The Trollopes: The Chronicle of a Writing Family
- Author: Lucy Poate Stebbins and Richard Poate Stebbins
- Language: English
- Subject: Frances Milton Trollope; Anthony Trollope; Thomas Adolphus Trollope;
- Published: 1945
- Publisher: Columbia University Press
- Pages: 394
- ISBN: 0231942869
- OCLC: 1104879525

= The Trollopes: The Chronicle of a Writing Family =

1945 book by Lucy and Richard Poate Stebbins

The Trollopes: The Chronicle of a Writing Family is a 1945 book by Lucy Poate Stebbins and her son Richard Poate Stebbins. Released by Columbia University Press, it centers on Frances Milton Trollope and her sons Anthony Trollope and Thomas Adolphus Trollope, all three of them writers. The book received positive reception for its coverage and accessibility, but divisive opinions on the handling of the subjects, particularly Anthony.

==Contents and themes==
The Trollopes is centered on Frances Milton Trollope, her sons Anthony and Thomas Adolphus Trollope; all three of them were novelists. The book starts with the Trollope matriarch, depicting her marriage and her struggle against poverty and illness, before centering around Anthony's life. Other people featured include husband Thomas Anthony, grandson Henry, and several in-law relatives, as well as contemporaries such as Robert Browning and William Makepeace Thackeray. The final part of the book includes a family tree of the Trollope family.

Topics discussed throughout the work include relationships, tragedies, political connections, and other internal family issues. According to John Gould Fletcher, the book argues that Anthony Trollope was "was extremely hard-working, but at bottom a crusty, disappointed, self-thwarted man and largely a self-deceiving one to boot; but a few flashes of genius at his disposal".

==Background and release==
The Trollopes was co-authored by novelist Lucy Poate Stebbins and her son, federal government official and future Council on Foreign Relations editor Richard Poate Stebbins. Prior to the book's release, the mother-son duo had released two books about German classical musicians - Enchanted Wanderer (1940) and Frank Damrosch: Let the People Sing (1945) - and the younger Stebbins had written a New York Times review of The Tireless Traveler: A Lifetime of Exploration, an edited volume of travel letters Anthony Trollope had written to the Liverpool Mercury, in 1942. Bradford A. Booth called it "a novelty in biography: one writing family comments on another", and Kirkus Reviews pointed out that this was "written by a mother and son -- this story of a mother and her sons."
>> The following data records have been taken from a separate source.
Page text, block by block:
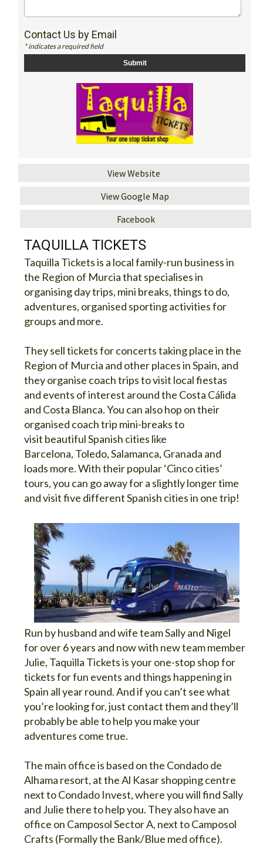
Contact Us by Email
* indicates a required field
View Website
View Google Map
Facebook
TAQUILLA TICKETS
Taquilla Tickets is a local family-run business in
the Region of Murcia that specialises in
organising day trips, mini breaks, things to do,
adventures, organised sporting activities for
groups and more.
They sell tickets for concerts taking place in the
Region of Murcia and other places in Spain, and
they organise coach trips to visit local fiestas
and events of interest around the Costa Cálida
and Costa Blanca. You can also hop on their
organised coach trip mini-breaks to
visit beautiful Spanish cities like
Barcelona, Toledo, Salamanca, Granada and
loads more. With their popular ‘Cinco cities’
tours, you can go away for a slightly longer time
and visit five different Spanish cities in one trip!
Run by husband and wife team Sally and Nigel
for over 6 years and now with new team member
Julie, Taquilla Tickets is your one-stop shop for
tickets for fun events and things happening in
Spain all year round. And if you can’t see what
you’re looking for, just contact them and they’ll
probably be able to help you make your
adventures come true.
The main office is based on the Condado de
Alhama resort, at the Al Kasar shopping centre
next to Condado Invest, where you will find Sally
and Julie there to help you. They also have an
office on Camposol Sector A, next to Camposol
Crafts (Formally the Bank/Blue med office).
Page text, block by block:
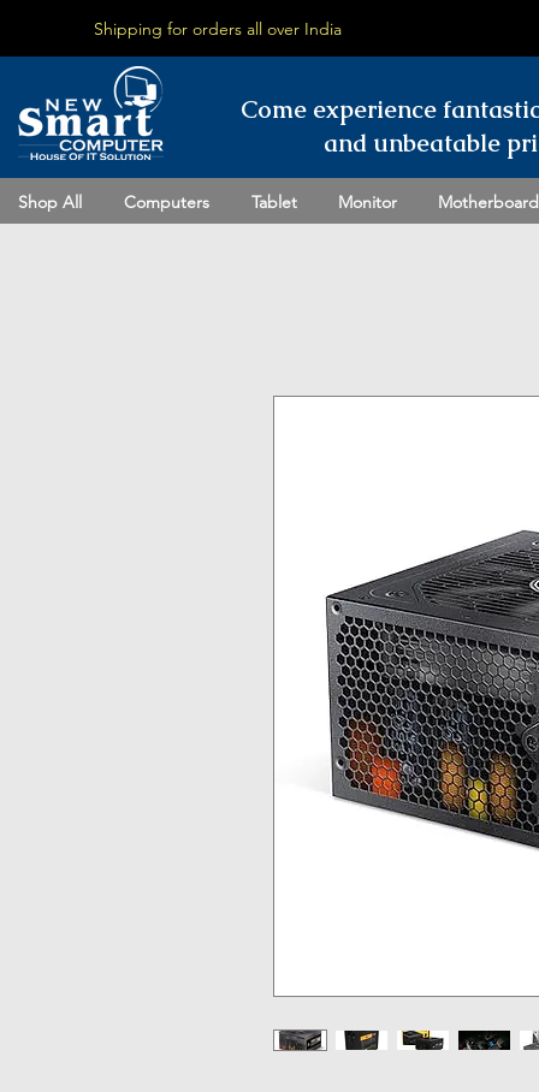
Shipping for orders all over India
Come experience
and unbeatable
Shop All Computers Tablet Monitor Motherboard

The Trollopes was released by Columbia University Press on October 30, 1945. It has 394 pages and, around the time of release, sold for $4.00.

==Reception==
A. F. of the Irish Independent and W. G. Rogers applauded the extent of the coverage, and Fletcher commended the writers' extensive efforts on the research. Several reviewers praised the accessibility of the book, though Rogers was concerned that "it does not cater to the man in the street". Grennan praised the neutral approach towards the subjects, remarking that the book "will send many readers back to Barsetshire",; further, both Booth and The Kenyon Review characterized the portrayal of several subjects as sympathetic and psychoanalytic (respectively).

Fletcher called it more interesting than Lord David Cecil's Hardy; Kirkus Reviews discovered in the book "a sense of freshness since the half-forgotten Sadleir and Walpole books;" and J. C. Squire boasted that the scope of the book surpassed other works about Anthony Trollope, including those written by Michael Sadleir. Harry Levin also drew comparisons with other novelist biographies released the same year, (Note: Namely Laura L. Hinkley's Charlotte and Emily: The Brontës, Frederick J. Hoffman's Freudianism and the Literary Mind, and Frances Winwar's The Life of the Heart: George Sand and her Times, as well as the F. Scott Fitzgerald edited volume The Crack-Up, Gordon Norton Ray's edited volume The Letters and Private Papers of William Makepeace Thackeray (1945) and Nicholas Wreden's translation of Tikhon Polner's Tolstoy and his Wife.) noting that the "well-rounded family chronicle" could complement Trollope's existing An Autobiography. Mrs. J. W. Bonner of the Tampa Bay Times vowed that the book "will delight Trollope enthusiasts and will interest anyone with literary tastes".

Several critics derided the authors' negative portrayal of Anthony, with The Kenyon Review characterizing it as anti-Victorian and Fletcher feeling that it did not adequately address the discrepancy between his posthumous popularity and that of his brother Thomas. Conversely, Orville Prescott of The New York Times called it an example of Anthony's then-growing critical applause.